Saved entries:
..............................
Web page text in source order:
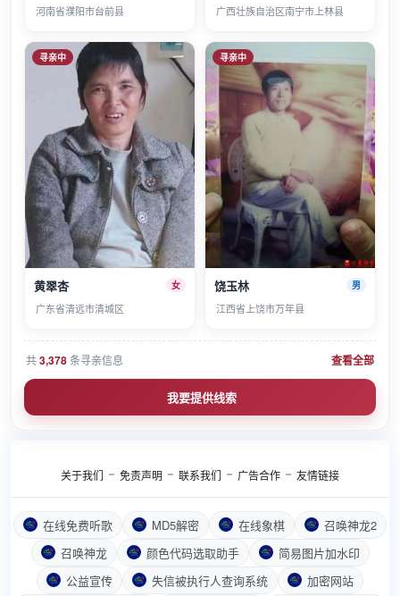
河南省濮阳市台前县 广西壮族自治区南宁市上林县
寻亲中
黄翠杏 女
广东省清远市清城区
寻亲中
饶玉林 男
江西省上饶市万年县
共3,378条寻亲信息 查看全部
我要提供线索
关于我们 免责声明 联系我们 广告合作 友情链接
在线免费听歌 MD5解密 在线象棋
召唤神龙2
召唤神龙
颜色代码选取助手
简易图片加水印
公益宣传
失信被执行人查询系统 加密网站
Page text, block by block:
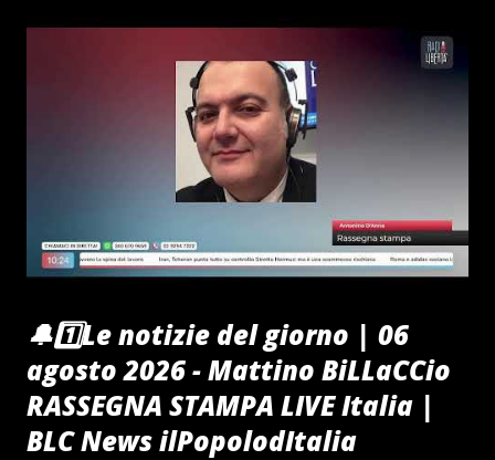
🔔1️⃣Le notizie del giorno | 06
agosto 2026 - Mattino BiLLaCCio
RASSEGNA STAMPA LIVE Italia |
BLC News ilPopolodItalia
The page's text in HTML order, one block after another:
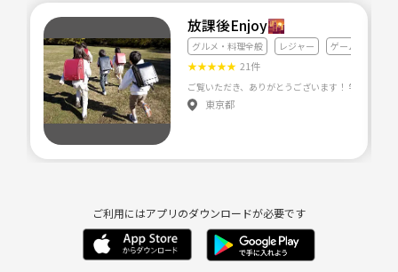
放課後Enjoy🌇
グルメ・料理全般 レジャー ゲーム
★★★★★ 21件
東京都
ご利用にはアプリのダウンロードが必要です
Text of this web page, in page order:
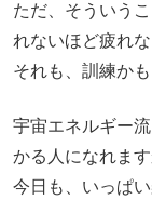
ただ、そういう
れないほど疲れ
それも、訓練かも
宇宙エネルギー
かる人になれます
今日も、いっぱ
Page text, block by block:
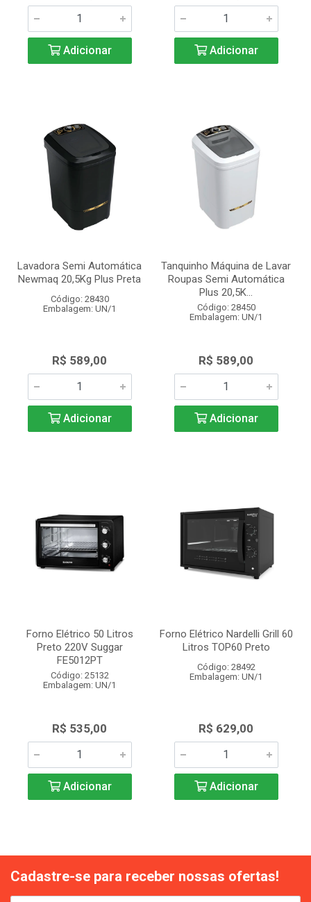
Adicionar Adicionar
Lavadora Semi Automática
Newmaq 20,5Kg Plus Preta
Código: 28430
Embalagem: UN/1
R$ 589,00
Adicionar
Tanquinho Máquina de Lavar
Roupas Semi Automática
Plus 20,5K...
Código: 28450
Embalagem: UN/1
R$ 589,00
Adicionar
Forno Elétrico 50 Litros
Preto 220V Suggar
FE5012PT
Código: 25132
Embalagem: UN/1
R$ 535,00
Adicionar
Forno Elétrico Nardelli Grill 60
Litros TOP60 Preto
Código: 28492
Embalagem: UN/1
R$ 629,00
Adicionar
Cadastre-se para receber nossas ofertas!
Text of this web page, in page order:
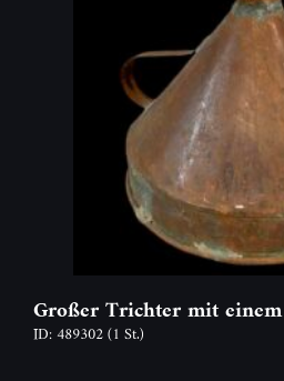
..............................
Exercise objective
From the line containing "Código: 28430" through the last line of the entries, both included, print each line exactly and omit any picture.

Solved problem
Código: 28430
Embalagem: UN/1
R$ 589,00
Adicionar
Tanquinho Máquina de Lavar
Roupas Semi Automática
Plus 20,5K...
Código: 28450
Embalagem: UN/1
R$ 589,00
Adicionar
Forno Elétrico 50 Litros
Preto 220V Suggar
FE5012PT
Código: 25132
Embalagem: UN/1
R$ 535,00
Adicionar
Forno Elétrico Nardelli Grill 60
Litros TOP60 Preto
Código: 28492
Embalagem: UN/1
R$ 629,00
Adicionar
Cadastre-se para receber nossas ofertas!
Text of this web page, in page order:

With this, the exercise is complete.